Ambres' 2005 rookie campaign was his best and most active season to-date. He finished 2005 with a batting average of .241 with four home runs and nine RBI in 53 games.

Ambres struggled with the Royals' AAA-franchise Omaha in and did not appear in any games with the parent club, becoming a free agent in October.

== New York Mets ==
On December 27, 2006, the New York Mets signed Ambres to a minor league contract .

Ambres was called up on July 17, and had the game-winning hit on July 22, his first Major League hit since 2005. Exactly one week later, Ambres was designated for assignment to clear a roster spot for Damion Easley who returned from the bereavement list. He was assigned to Triple-A New Orleans and finished the season there. Following the 2007 season, he became a free agent once again.

== San Diego Padres ==
On November 19, 2007, he signed a minor league contract with San Diego and was invited to spring training.

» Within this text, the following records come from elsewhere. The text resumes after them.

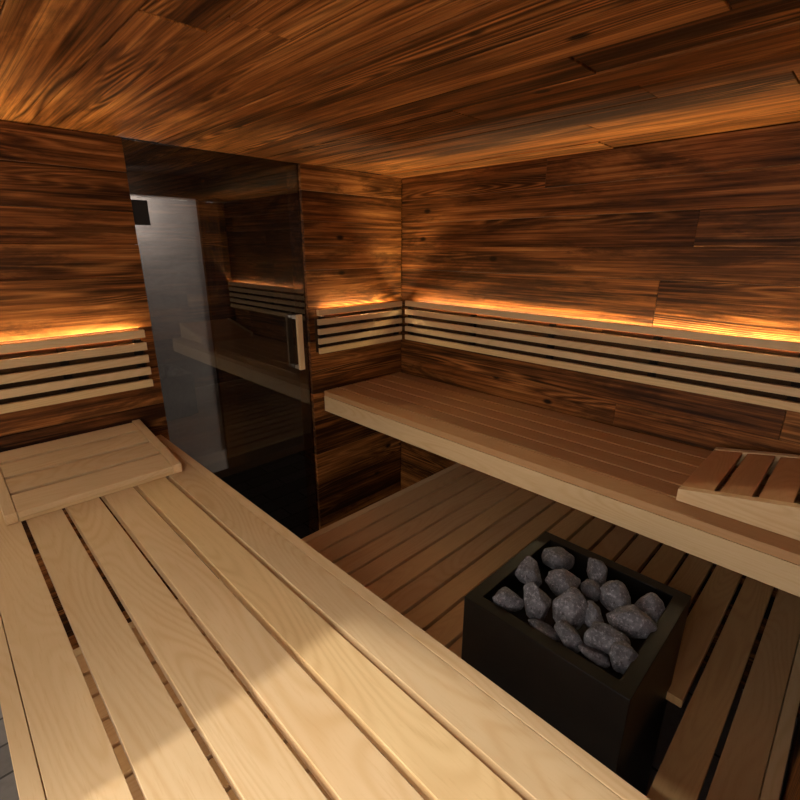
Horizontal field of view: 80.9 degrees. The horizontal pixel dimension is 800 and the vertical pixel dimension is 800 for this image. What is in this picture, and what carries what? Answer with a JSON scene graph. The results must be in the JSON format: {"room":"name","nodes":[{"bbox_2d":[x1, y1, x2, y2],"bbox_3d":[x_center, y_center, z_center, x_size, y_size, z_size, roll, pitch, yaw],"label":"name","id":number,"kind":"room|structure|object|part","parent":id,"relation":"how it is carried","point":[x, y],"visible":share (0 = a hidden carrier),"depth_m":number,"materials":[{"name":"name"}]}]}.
{"room":"spa","nodes":[
{"label":"spa","id":0,"kind":"room"},
{"bbox_2d":[2,120,379,174],"bbox_3d":[-0.861,-1.468,2.958,3.838,0.057,1.447,-17,25,-42],"label":"trim","id":1,"kind":"structure","parent":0,"point":[2,120],"depth_m":2.21,"materials":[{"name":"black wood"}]},
{"bbox_2d":[0,120,401,649],"bbox_3d":[-0.794,-0.032,2.317,2.226,2.128,0.129,-17,25,-42],"label":"wall","id":2,"kind":"structure","parent":0,"point":[71,266],"depth_m":1.82,"materials":[{"name":"brown wood"}]},
{"bbox_2d":[0,329,153,413],"bbox_3d":[-1.257,-0.101,1.682,0.656,0.232,0.042,-17,25,-42],"label":"slatted backrest","id":3,"kind":"object","parent":2,"relation":"attached to","point":[28,381],"depth_m":1.72,"materials":[{"name":"brown light natural timber"}]},
{"bbox_3d":[-1.278,-0.182,1.654,0.623,0.013,0.014,-17,25,-42],"label":"light strip","id":4,"kind":"part","parent":3,"relation":"part of","materials":[{"name":"beige wood"}]},
{"bbox_2d":[121,139,318,578],"bbox_3d":[-0.743,-0.025,2.280,0.757,2.116,0.066,-16,24,-41],"label":"door","id":5,"kind":"structure","parent":2,"relation":"in","point":[219,235],"depth_m":2.16,"materials":[{"name":"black glass"}]},
{"bbox_3d":[-0.508,-0.293,2.394,0.031,0.283,0.017,-17,25,-42],"label":"handle","id":6,"kind":"part","parent":5,"relation":"part of","materials":[{"name":"brown wood"}]},
{"bbox_2d":[314,301,401,353],"bbox_3d":[-0.218,-0.422,2.664,0.610,0.232,0.042,-17,25,-42],"label":"slatted backrest","id":7,"kind":"object","parent":2,"relation":"attached to","point":[341,332],"visible":1,"depth_m":2.63,"materials":[{"name":"brown light natural timber"}]},
{"bbox_2d":[0,667,798,799],"bbox_3d":[-1.887,1.960,-0.208,12.920,0.114,10.640,-17,25,-42],"label":"floor","id":8,"kind":"structure","parent":0,"point":[673,714],"depth_m":1.73,"materials":[{"name":"grey tile"}]},
{"bbox_2d":[0,435,649,799],"bbox_3d":[-0.495,0.927,1.219,0.656,0.980,2.190,-17,25,-42],"label":"bench","id":9,"kind":"object","parent":8,"relation":"on","point":[453,733],"visible":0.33,"depth_m":0.89,"materials":[{"name":"beige wood"}]},
{"bbox_2d":[0,419,181,525],"bbox_3d":[-1.110,0.222,1.652,0.499,0.089,0.424,-17,25,-42],"label":"headrest cover","id":10,"kind":"object","parent":9,"relation":"on","point":[46,477],"visible":1,"depth_m":1.60,"materials":[{"name":"beige wood"}]},
{"bbox_3d":[-1.276,0.272,1.495,0.030,0.089,0.424,-17,25,-42],"label":"rail","id":11,"kind":"part","parent":10,"relation":"part of","materials":[{"name":"beige wood"}]},
{"bbox_3d":[-0.970,0.301,1.530,0.437,0.014,0.025,-17,25,-42],"label":"rail","id":12,"kind":"part","parent":10,"relation":"part of","materials":[{"name":"beige wood"}]},
{"bbox_3d":[-0.943,0.171,1.810,0.030,0.089,0.424,-17,25,-42],"label":"rail","id":13,"kind":"part","parent":10,"relation":"part of","materials":[{"name":"beige wood"}]},
{"bbox_2d":[73,463,799,799],"bbox_3d":[0.207,1.028,1.651,2.052,0.524,1.664,-17,25,-42],"label":"bench","id":14,"kind":"object","parent":8,"relation":"on","point":[421,548],"visible":0.4,"depth_m":1.72,"materials":[{"name":"brown wood"}]},
{"bbox_3d":[0.902,0.632,2.250,0.038,0.077,1.592,-17,25,-42],"label":"support rail","id":15,"kind":"part","parent":14,"relation":"part of","materials":[{"name":"black"}]},
{"bbox_2d":[461,531,691,794],"bbox_3d":[0.488,0.938,1.416,0.445,0.842,0.439,-17,25,-42],"label":"heater","id":16,"kind":"object","parent":8,"relation":"on","point":[616,718],"visible":0.62,"depth_m":1.19,"materials":[{"name":"black metal"}]},
{"bbox_2d":[492,587,523,611],"bbox_3d":[0.298,0.549,1.284,0.076,0.070,0.072,-17,25,-42],"label":"stone","id":17,"kind":"object","parent":16,"relation":"in","point":[505,598],"visible":0.94,"depth_m":1.27,"materials":[{"name":"grey stone"}]},
{"bbox_2d":[515,556,541,586],"bbox_3d":[0.389,0.513,1.396,0.077,0.082,0.075,-17,25,-42],"label":"stone","id":18,"kind":"object","parent":16,"relation":"in","point":[527,571],"visible":0.9,"depth_m":1.38,"materials":[{"name":"grey stone"}]},
{"bbox_2d":[523,582,550,620],"bbox_3d":[0.372,0.545,1.273,0.074,0.100,0.077,3,18,9],"label":"stone","id":19,"kind":"object","parent":16,"relation":"in","point":[537,602],"visible":0.98,"depth_m":1.25,"materials":[{"name":"grey stone"}]},
{"bbox_2d":[528,618,559,640],"bbox_3d":[0.370,0.593,1.211,0.066,0.050,0.078,-4,18,-11],"label":"stone","id":20,"kind":"object","parent":16,"relation":"in","point":[541,626],"visible":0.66,"depth_m":1.19,"materials":[{"name":"grey stone"}]},
{"bbox_2d":[541,546,574,569],"bbox_3d":[0.491,0.493,1.462,0.096,0.072,0.076,-8,20,-23],"label":"stone","id":21,"kind":"object","parent":16,"relation":"in","point":[557,557],"visible":0.93,"depth_m":1.44,"materials":[{"name":"grey stone"}]},
{"bbox_2d":[545,568,580,595],"bbox_3d":[0.469,0.527,1.355,0.085,0.079,0.084,-17,25,-42],"label":"stone","id":22,"kind":"object","parent":16,"relation":"in","point":[558,581],"visible":0.87,"depth_m":1.33,"materials":[{"name":"grey stone"}]},
{"bbox_2d":[554,620,582,652],"bbox_3d":[0.420,0.588,1.171,0.063,0.077,0.062,-4,18,-14],"label":"stone","id":23,"kind":"object","parent":16,"relation":"in","point":[569,636],"visible":0.95,"depth_m":1.15,"materials":[{"name":"grey stone"}]},
{"bbox_2d":[552,586,588,629],"bbox_3d":[0.450,0.554,1.246,0.099,0.104,0.087,-17,25,-42],"label":"stone","id":24,"kind":"object","parent":16,"relation":"in","point":[571,606],"visible":0.89,"depth_m":1.22,"materials":[{"name":"grey stone"}]},
{"bbox_2d":[580,579,600,601],"bbox_3d":[0.537,0.536,1.318,0.051,0.061,0.055,-17,25,-42],"label":"stone","id":25,"kind":"object","parent":16,"relation":"in","point":[590,589],"visible":0.98,"depth_m":1.30,"materials":[{"name":"grey stone"}]},
{"bbox_2d":[584,600,603,628],"bbox_3d":[0.508,0.574,1.238,0.061,0.090,0.070,-17,25,-42],"label":"stone","id":26,"kind":"object","parent":16,"relation":"in","point":[593,612],"visible":0.56,"depth_m":1.22,"materials":[{"name":"grey stone"}]},
{"bbox_2d":[578,644,609,667],"bbox_3d":[0.468,0.615,1.134,0.074,0.054,0.062,1,18,2],"label":"stone","id":27,"kind":"object","parent":16,"relation":"in","point":[598,657],"visible":0.94,"depth_m":1.11,"materials":[{"name":"grey stone"}]},
{"bbox_2d":[586,557,607,585],"bbox_3d":[0.583,0.516,1.391,0.057,0.099,0.070,4,18,12],"label":"stone","id":28,"kind":"object","parent":16,"relation":"in","point":[597,571],"visible":0.79,"depth_m":1.37,"materials":[{"name":"grey stone"}]},
{"bbox_2d":[583,621,630,653],"bbox_3d":[0.508,0.589,1.149,0.093,0.084,0.093,-17,25,-42],"label":"stone","id":29,"kind":"object","parent":16,"relation":"in","point":[600,636],"visible":0.73,"depth_m":1.13,"materials":[{"name":"grey stone"}]},
{"bbox_2d":[599,580,630,611],"bbox_3d":[0.594,0.542,1.295,0.070,0.100,0.082,-17,25,-42],"label":"stone","id":30,"kind":"object","parent":16,"relation":"in","point":[614,594],"visible":0.76,"depth_m":1.27,"materials":[{"name":"grey stone"}]},
{"bbox_2d":[608,641,638,673],"bbox_3d":[0.522,0.606,1.102,0.065,0.074,0.062,-17,25,-42],"label":"stone","id":31,"kind":"object","parent":16,"relation":"in","point":[621,654],"visible":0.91,"depth_m":1.09,"materials":[{"name":"grey stone"}]},
{"bbox_2d":[606,604,656,638],"bbox_3d":[0.594,0.568,1.199,0.099,0.089,0.110,-17,25,-42],"label":"stone","id":32,"kind":"object","parent":16,"relation":"in","point":[629,619],"visible":0.88,"depth_m":1.17,"materials":[{"name":"grey stone"}]},
{"bbox_2d":[634,592,664,622],"bbox_3d":[0.669,0.557,1.259,0.075,0.079,0.072,-17,25,-42],"label":"stone","id":33,"kind":"object","parent":16,"relation":"in","point":[650,603],"visible":0.71,"depth_m":1.24,"materials":[{"name":"grey stone"}]},
{"bbox_2d":[0,0,799,177],"bbox_3d":[0.046,-0.838,1.221,2.294,0.084,2.437,-17,25,-42],"label":"ceiling","id":34,"kind":"structure","parent":0,"point":[392,88],"depth_m":1.07,"materials":[{"name":"brown wood"}]},
{"bbox_2d":[401,121,799,717],"bbox_3d":[0.823,-0.037,2.282,0.114,2.166,2.877,-17,25,-42],"label":"wall","id":35,"kind":"structure","parent":0,"point":[701,233],"depth_m":1.94,"materials":[{"name":"brown wood"}]},
{"bbox_2d":[324,372,799,596],"bbox_3d":[0.562,0.180,2.081,0.598,0.116,2.190,-17,25,-42],"label":"bench","id":36,"kind":"object","parent":35,"relation":"attached to","point":[627,479],"visible":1,"depth_m":1.81,"materials":[{"name":"beige wood"}]},
{"bbox_2d":[676,447,799,540],"bbox_3d":[1.185,0.255,1.463,0.462,0.122,0.439,-17,25,-42],"label":"headrest cover","id":37,"kind":"object","parent":36,"relation":"on","point":[775,510],"visible":1,"depth_m":1.43,"materials":[{"name":"beige wood"}]},
{"bbox_3d":[1.032,0.302,1.318,0.030,0.122,0.439,-17,25,-42],"label":"rail","id":38,"kind":"part","parent":37,"relation":"part of","materials":[{"name":"beige wood"}]},
{"bbox_3d":[1.339,0.209,1.608,0.030,0.122,0.439,-17,25,-42],"label":"rail","id":39,"kind":"part","parent":37,"relation":"part of","materials":[{"name":"beige wood"}]},
{"bbox_2d":[405,301,799,411],"bbox_3d":[0.791,-0.253,2.129,0.042,0.232,2.118,-17,25,-42],"label":"slatted backrest","id":40,"kind":"object","parent":35,"relation":"attached to","point":[770,379],"visible":1,"depth_m":1.96,"materials":[{"name":"brown light natural timber"}]},
{"bbox_2d":[417,307,799,352],"bbox_3d":[0.812,-0.335,2.100,0.014,0.013,2.056,-17,25,-42],"label":"light strip","id":41,"kind":"object","parent":35,"relation":"attached to","point":[417,307],"visible":0.06,"depth_m":1.95,"materials":[{"name":"brown"}]},
{"bbox_2d":[783,716,799,791],"bbox_3d":[0.838,0.477,0.755,2.226,2.128,0.114,-17,25,-42],"label":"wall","id":42,"kind":"structure","parent":0,"point":[796,745],"depth_m":1.60,"materials":[{"name":"brown wood"}]},
{"bbox_2d":[781,749,799,799],"bbox_3d":[0.864,1.043,1.073,0.279,0.855,0.029,-17,25,-42],"label":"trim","id":43,"kind":"structure","parent":42,"relation":"attached to","point":[792,789],"depth_m":1.05,"materials":[{"name":"brown wood"}]}
]}

Ambres was called up on July 8, 2008 for a game against the Florida Marlins. On July 26, Ambres was designated for assignment and outrighted to the minors on August 1 after clearing waivers. The Padres brought him back on September 2. Ambres elected to become a free agent after the end of the season after being outrighted to the minors once again.

== Boston Red Sox again ==
On January 24, Ambres signed a minor league deal with the Boston Red Sox.

== New York Mets again ==
On June 10, the New York Mets acquired Chip Ambres from the Boston Red Sox as part of a conditional deal. The veteran outfielder was assigned to the Buffalo Bisons, where he finished the season and his professional playing career. In parts of 11 minor league seasons, Ambres batted .259/.358/.436, slugging 125 HR and stealing 175 bases.